Ce qui s'est passé
Le Cabinet des ministres a opéré des changements de personnel au ministère de la Défense : Мстислав Банік a été nommé vice‑ministre, responsable de la réforme des achats, et Юрій Мироненко — inspecteur général. C'est le ministre de la Défense, Михайло Федоров, qui a annoncé cela officiellement.
« Nous poursuivons la transformation du ministère de la Défense en une institution efficace, orientée vers les résultats sur le front. »
— Михайло Федоров, ministre de la Défense
En bref sur les personnalités et leur expérience
Baník possède une expérience pratique dans les projets numériques publics : il a participé au lancement et au développement de l'application Дія, et au ministère de la Défense il a dirigé le développement des services Армія+ et Резерв+. Il a une expérience combattante — il a servi comme volontaire, allant du soldat à l'officier, a travaillé avec des drones FPV et dans des unités d'état‑major (il est fait mention de sa participation à l'opération de Koursk au sein de l'unité CODE 9.2).
Mироненко, ancien chef du Service national des communications spéciales et ancien vice‑ministre de la Défense, sera chargé de l'évaluation indépendante de l'état des forces et de l'efficacité des décisions — de l'analyse de la mise en œuvre des politiques jusqu'aux recommandations pour des ajustements opérationnels.
Position du ministère de la Défense : centralisation pour la rapidité et la transparence
À partir du 1er janvier, tous les achats pour l'armée — des armements à l'alimentation en passant par le carburant et les lubrifiants — devront être effectués par une seule Agence des achats de la Défense placée sous le contrôle du ministère de la Défense. L'objectif déclaré par le ministère est de rendre les processus plus transparents, plus rapides et adaptables à l'échelle des besoins du front.

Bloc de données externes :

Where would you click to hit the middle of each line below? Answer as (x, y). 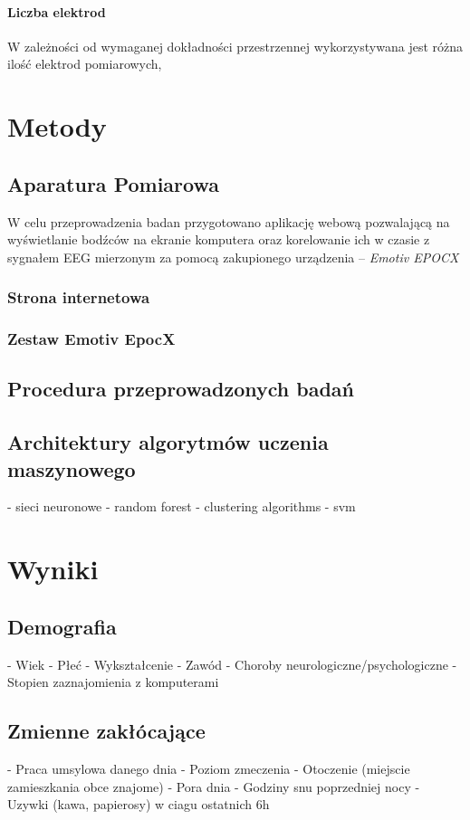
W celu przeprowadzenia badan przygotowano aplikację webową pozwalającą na (229, 221)
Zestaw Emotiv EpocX (91, 339)
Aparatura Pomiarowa (113, 183)
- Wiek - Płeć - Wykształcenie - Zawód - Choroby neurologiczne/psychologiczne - (232, 664)
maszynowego (72, 468)
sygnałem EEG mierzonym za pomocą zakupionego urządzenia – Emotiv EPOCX (233, 257)
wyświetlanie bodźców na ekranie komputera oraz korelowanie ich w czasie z (219, 239)
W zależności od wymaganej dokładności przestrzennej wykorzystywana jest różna (235, 46)

« Nous constituons une équipe capable de mettre rapidement à l'échelle des solutions, d'utiliser efficacement les ressources et d'assurer un résultat pour le front. »
— Михайло Федоров, ministre de la Défense
Pourquoi c'est important
Les achats ne sont pas qu'une affaire de comptabilité : de leur efficacité dépend la vitesse d'approvisionnement en munitions, en équipements, en carburant et en nourriture. Pour le soldat sur le front, un retard dans les chaînes d'approvisionnement peut avoir un impact direct sur la survie et la capacité opérationnelle des unités. La réforme vise à réduire la fragmentation du processus et à raccourcir les délais de prise de décision.
Risques et questions qui restent à trancher
Parallèlement à l'annonce de la centralisation, des critiques ont été émises : le Conseil public du ministère de la Défense s'est opposé à la fusion des institutions d'achat et a réclamé des arguments économiques clairs démontrant que la fusion améliorerait l'efficacité. De plus, l'OTAN a conseillé de conserver certaines fonctions des agences, au moins pendant la durée de la guerre.
Ainsi, les questions clés sont désormais les suivantes : quels indicateurs concrets de transparence et d'économies seront mis en place ; comment les nouveaux processus centralisés seront‑ils protégés contre les risques de corruption ; et la rapidité de réaction pour les besoins tactiques sur le front sera‑t‑elle préservée.
Ce que cela signifie pour les citoyens et les partenaires
Pour la société, il s'agit d'une question de confiance : les achats centralisés peuvent réduire les coûts administratifs et améliorer la reddition de comptes, mais uniquement à condition d'indicateurs clairs et d'un contrôle indépendant. Pour les partenaires internationaux, c'est un signal d'une volonté de réformer systémiquement les processus de défense, ce qui peut influencer le volume et les conditions de l'aide.
Conclusion
La nomination de Baník et de Mironenko est un pari sur l'expérience numérique et la vérification institutionnelle des décisions. Mais l'annonce des changements n'est que le début. Il est désormais essentiel de voir des mesures concrètes : des indicateurs publics de performance, des mécanismes de contrôle externe et des garanties de réactivité pour le front. C'est sur ces critères que la société et les partenaires jugeront si ce changement a produit les résultats attendus.
La nouvelle équipe saura‑t‑elle transformer les déclarations en résultats mesurables — une question dont dépend à la fois la sécurité sur le front et la confiance des citoyens.